— ASSIGNED TASK —
Please repeat, from the entries that follow, the lines from the one containing "سایز 40, آسیاب صنعتی, خرید" through the one containing "la central de molinos roa" exactly, adding nothing.

— DATA PROVIDED —

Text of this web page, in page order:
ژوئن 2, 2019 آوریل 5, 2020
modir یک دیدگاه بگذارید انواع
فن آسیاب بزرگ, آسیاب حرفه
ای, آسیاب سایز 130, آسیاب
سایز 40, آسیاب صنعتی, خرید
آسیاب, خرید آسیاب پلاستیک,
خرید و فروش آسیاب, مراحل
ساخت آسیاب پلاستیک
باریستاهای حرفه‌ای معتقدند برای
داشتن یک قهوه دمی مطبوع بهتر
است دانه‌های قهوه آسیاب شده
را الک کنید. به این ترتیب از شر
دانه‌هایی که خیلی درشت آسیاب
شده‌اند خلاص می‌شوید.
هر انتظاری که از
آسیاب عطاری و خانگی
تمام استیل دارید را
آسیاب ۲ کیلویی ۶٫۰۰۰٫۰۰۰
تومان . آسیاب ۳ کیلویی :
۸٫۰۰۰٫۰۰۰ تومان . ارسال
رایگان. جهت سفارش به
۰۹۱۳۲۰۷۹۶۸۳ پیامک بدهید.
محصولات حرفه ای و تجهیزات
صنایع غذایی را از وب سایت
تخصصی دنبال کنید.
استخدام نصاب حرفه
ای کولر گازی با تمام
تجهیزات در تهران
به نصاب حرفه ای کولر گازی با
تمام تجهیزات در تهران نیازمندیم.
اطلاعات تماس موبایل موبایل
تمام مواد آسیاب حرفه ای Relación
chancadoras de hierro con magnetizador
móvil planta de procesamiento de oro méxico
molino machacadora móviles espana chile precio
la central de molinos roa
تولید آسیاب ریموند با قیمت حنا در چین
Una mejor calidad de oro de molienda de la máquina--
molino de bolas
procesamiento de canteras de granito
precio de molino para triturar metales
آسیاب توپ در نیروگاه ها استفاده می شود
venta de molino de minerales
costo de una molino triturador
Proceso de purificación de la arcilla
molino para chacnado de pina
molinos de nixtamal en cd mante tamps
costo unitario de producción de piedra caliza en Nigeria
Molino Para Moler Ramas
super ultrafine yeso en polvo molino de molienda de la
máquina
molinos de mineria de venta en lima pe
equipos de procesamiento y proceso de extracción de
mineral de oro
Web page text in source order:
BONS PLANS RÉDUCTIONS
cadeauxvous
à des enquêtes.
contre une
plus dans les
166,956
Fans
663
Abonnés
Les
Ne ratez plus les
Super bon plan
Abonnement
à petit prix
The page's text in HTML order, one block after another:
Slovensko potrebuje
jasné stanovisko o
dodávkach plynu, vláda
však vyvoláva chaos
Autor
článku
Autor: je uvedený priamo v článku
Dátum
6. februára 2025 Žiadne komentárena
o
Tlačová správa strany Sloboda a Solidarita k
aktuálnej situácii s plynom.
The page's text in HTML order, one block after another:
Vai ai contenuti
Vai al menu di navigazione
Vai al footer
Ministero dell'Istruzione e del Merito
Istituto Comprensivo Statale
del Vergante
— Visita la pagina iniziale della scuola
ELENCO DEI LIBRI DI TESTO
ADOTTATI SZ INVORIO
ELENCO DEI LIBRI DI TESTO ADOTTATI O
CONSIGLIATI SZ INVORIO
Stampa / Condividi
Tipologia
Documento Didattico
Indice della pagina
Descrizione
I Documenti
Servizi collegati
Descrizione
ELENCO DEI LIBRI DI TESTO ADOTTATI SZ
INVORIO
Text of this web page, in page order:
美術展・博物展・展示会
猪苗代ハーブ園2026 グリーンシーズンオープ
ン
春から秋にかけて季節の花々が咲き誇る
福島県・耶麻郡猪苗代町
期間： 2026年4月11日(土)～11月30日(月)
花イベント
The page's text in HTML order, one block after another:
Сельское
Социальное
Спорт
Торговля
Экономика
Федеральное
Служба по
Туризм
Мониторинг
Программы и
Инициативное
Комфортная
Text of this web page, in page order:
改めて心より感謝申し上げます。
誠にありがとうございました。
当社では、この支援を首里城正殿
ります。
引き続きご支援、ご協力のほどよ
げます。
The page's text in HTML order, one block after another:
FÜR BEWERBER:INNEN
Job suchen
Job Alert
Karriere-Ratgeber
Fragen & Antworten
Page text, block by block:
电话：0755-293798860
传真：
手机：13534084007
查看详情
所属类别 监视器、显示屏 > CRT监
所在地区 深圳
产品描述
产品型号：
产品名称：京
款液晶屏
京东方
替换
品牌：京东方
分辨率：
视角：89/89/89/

— WRITTEN SOLUTION —
سایز 40, آسیاب صنعتی, خرید
آسیاب, خرید آسیاب پلاستیک,
خرید و فروش آسیاب, مراحل
ساخت آسیاب پلاستیک
باریستاهای حرفه‌ای معتقدند برای
داشتن یک قهوه دمی مطبوع بهتر
است دانه‌های قهوه آسیاب شده
را الک کنید. به این ترتیب از شر
دانه‌هایی که خیلی درشت آسیاب
شده‌اند خلاص می‌شوید.
هر انتظاری که از
آسیاب عطاری و خانگی
تمام استیل دارید را
آسیاب ۲ کیلویی ۶٫۰۰۰٫۰۰۰
تومان . آسیاب ۳ کیلویی :
۸٫۰۰۰٫۰۰۰ تومان . ارسال
رایگان. جهت سفارش به
۰۹۱۳۲۰۷۹۶۸۳ پیامک بدهید.
محصولات حرفه ای و تجهیزات
صنایع غذایی را از وب سایت
تخصصی دنبال کنید.
استخدام نصاب حرفه
ای کولر گازی با تمام
تجهیزات در تهران
به نصاب حرفه ای کولر گازی با
تمام تجهیزات در تهران نیازمندیم.
اطلاعات تماس موبایل موبایل
تمام مواد آسیاب حرفه ای Relación
chancadoras de hierro con magnetizador
móvil planta de procesamiento de oro méxico
molino machacadora móviles espana chile precio
la central de molinos roa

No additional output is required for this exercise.